Hydrate Effectively with Salt and Electrolytes

A hard-training athlete wants to hydrate for several reasons. Failing this could cost you as much as 11 percent of your max VO2—the indicator of how much oxygen your body can process for the sustained output of running power—as well as properly functioning joints and sliding surfaces between the layers of tissue that are getting scorched in your hard workouts. (p. 159)

The authors want us to drink a minimum of 2-3 litres of water a day, ideally most or all of it enhanced with electrolytes.

My first thought was: is coffee an electrolyte? I need to drink more water.

Luckily, they’re not recommending you go buy Gatorade or some other sugar-laden pre-mixed drink, or even one of the equally-expensive no-sugar varieties. They recommend water, but with modifications:

  1. Salt. For absorption. Add a pinch of salt to a bottle of water and it’ll be absorbed better into your system.
  2. Flavours. Various studies have shown you’re likely to drink more water if it’s flavoured; and even more if you have a choice of flavours. These get expensive, but I like them (when I used to have them available, in more developed countries).

General Analysis of “Ready to Run”

I love the premise of this book — that you can (and should) run without pain.

As much as I admire the strength of people who can “enter the pain cave”, I also want to live and perform until I’m old. I don’t want to end up as a runner who can’t squat or do a downward dog without planting their heel. Or much worse, one with an injury.

The authors are definitely credible athletes who are far ahead of me in strength, mobility and endurance. This is my primary requirement for reading anything about fitness — I want to read advice from people who are more capable than me in multiple ways. Starrett is an established authority in mobility, having founded MobilityWOD, and is a frequently-cited expert.

That said — I was a little bothered by the lack of references in the book for some of the larger claims. I think we have to take their experience as being the evidence, which is troubling. (I’m sure they’d agree and would prefer there to be studies.)

For example, the authors want us to run “barefoot”, using minimalist shoes.

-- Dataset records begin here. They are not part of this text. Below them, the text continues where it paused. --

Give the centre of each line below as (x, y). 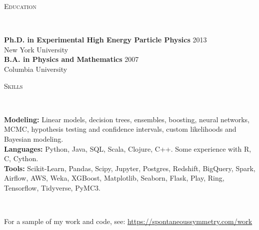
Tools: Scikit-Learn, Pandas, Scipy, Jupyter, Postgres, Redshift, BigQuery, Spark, (130, 168)
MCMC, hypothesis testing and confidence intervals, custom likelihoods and (120, 129)
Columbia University (36, 69)
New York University (36, 49)
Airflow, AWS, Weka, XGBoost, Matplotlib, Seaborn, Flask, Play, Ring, (114, 178)
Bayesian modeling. (34, 138)
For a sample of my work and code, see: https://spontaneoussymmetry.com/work (128, 221)
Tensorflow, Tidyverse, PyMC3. (52, 187)
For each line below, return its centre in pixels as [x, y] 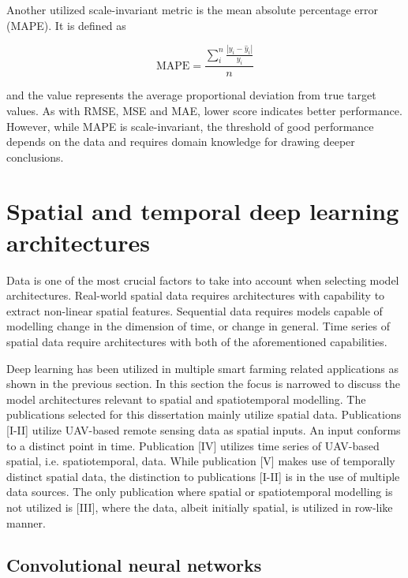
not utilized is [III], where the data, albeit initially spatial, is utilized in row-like [200, 507]
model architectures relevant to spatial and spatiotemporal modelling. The [186, 399]
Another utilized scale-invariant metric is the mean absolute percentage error [193, 9]
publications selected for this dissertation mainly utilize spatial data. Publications [204, 414]
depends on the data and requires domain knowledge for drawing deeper [181, 142]
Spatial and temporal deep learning [203, 211]
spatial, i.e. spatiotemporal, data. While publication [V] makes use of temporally [201, 461]
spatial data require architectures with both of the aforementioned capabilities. [197, 341]
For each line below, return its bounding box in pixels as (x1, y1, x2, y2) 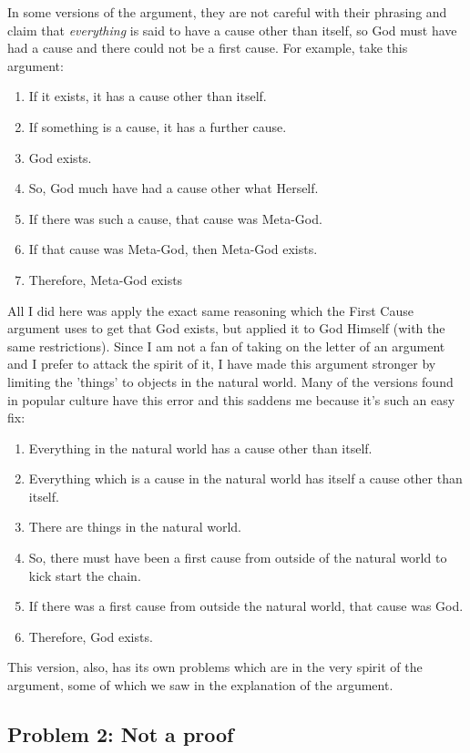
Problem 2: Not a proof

The problem is: there is no documented, scientifically proven benefit to running barefoot. Daniel Lieberman is often quoted for describing why people are best suited to running with no shoes, as has the book Born to Run, a look at people who run for love, not to win.

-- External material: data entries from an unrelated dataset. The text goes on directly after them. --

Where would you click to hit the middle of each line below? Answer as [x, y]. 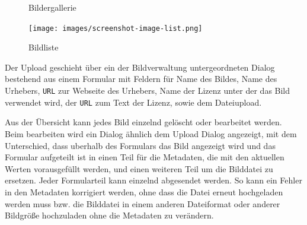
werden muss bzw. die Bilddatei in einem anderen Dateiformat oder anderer [143, 203]
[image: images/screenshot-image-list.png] [116, 28]
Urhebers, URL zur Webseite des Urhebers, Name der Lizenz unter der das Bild [148, 91]
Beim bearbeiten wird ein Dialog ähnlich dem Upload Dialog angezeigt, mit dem [151, 133]
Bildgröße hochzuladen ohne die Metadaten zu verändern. [109, 215]
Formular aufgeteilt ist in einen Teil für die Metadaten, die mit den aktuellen [145, 157]
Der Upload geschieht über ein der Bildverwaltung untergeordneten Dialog [140, 67]
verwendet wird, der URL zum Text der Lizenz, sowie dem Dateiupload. [133, 102]
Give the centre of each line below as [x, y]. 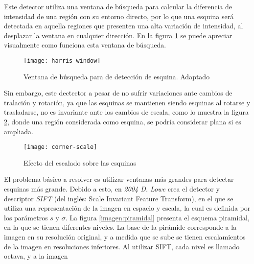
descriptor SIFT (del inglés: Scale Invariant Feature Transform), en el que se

But those books have been eclipsed by more recent studies. For example, this study shows there’s no significant difference in injuries between barefoot runners and non-barefoot, just the type of injury. Even Lieberman disclaims his study, saying “Please note that we present no data on how people should run, whether shoes cause some injuries, or whether barefoot running causes other kinds of injuries. We believe there is a strong need for controlled, prospective studies on these issues.”

Similarly, the authors make a simple statement that landing on your heel is “eating you alive”. The descriptions seem to make sense, but it’s easy to convince anyone that anything is damaging themselves if you just talk about repeatedly impacting their feet, ankles and knees tens of thousands of times a week.

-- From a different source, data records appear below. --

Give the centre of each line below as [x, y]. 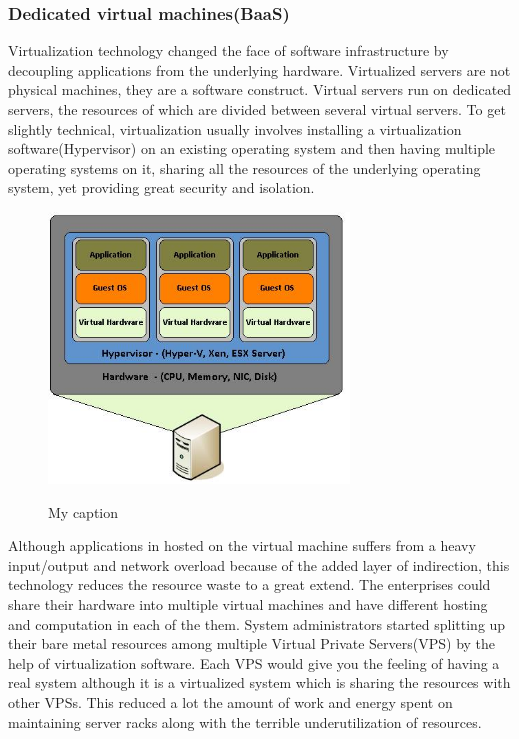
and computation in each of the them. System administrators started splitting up [257, 623]
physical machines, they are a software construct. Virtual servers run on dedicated [260, 89]
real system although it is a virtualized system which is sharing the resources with [259, 682]
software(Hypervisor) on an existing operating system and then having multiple [252, 148]
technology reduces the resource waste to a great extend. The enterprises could [249, 584]
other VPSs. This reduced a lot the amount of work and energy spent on [230, 701]
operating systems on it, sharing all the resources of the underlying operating [244, 167]
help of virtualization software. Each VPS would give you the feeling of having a [254, 662]

When it comes to performance, where you strike with your foot has only been correlated with speed, but not shown to have a causative effect. Some studies, like those referenced in this article, claim that most elite distance runners are front or mid-foot strikers. But other studies of runners in East Africa who grew up running actually bare foot (like this one) show that the majority of those runners are heel strikers.

Finally, most of the book is about the importance of mobility in performing better and performing injury. But there aren’t any references provided; you just have to believe the premise and that the authors know what they’re doing (in this realm, they do). It’s easy to even find credible studies claiming that increased mobility can hinder performance. Generally, it appears that mass experiments trying to correlate mobility to injury occurrence haven’t been done.

All that said — I like mobility. It feels good. I also like being functionally strong and fit, and I know mobility supports that. For those reasons I’ll take on most of what’s suggested in this book, but probably not worry too much about the 6mm “low profile” drop in my Nikes.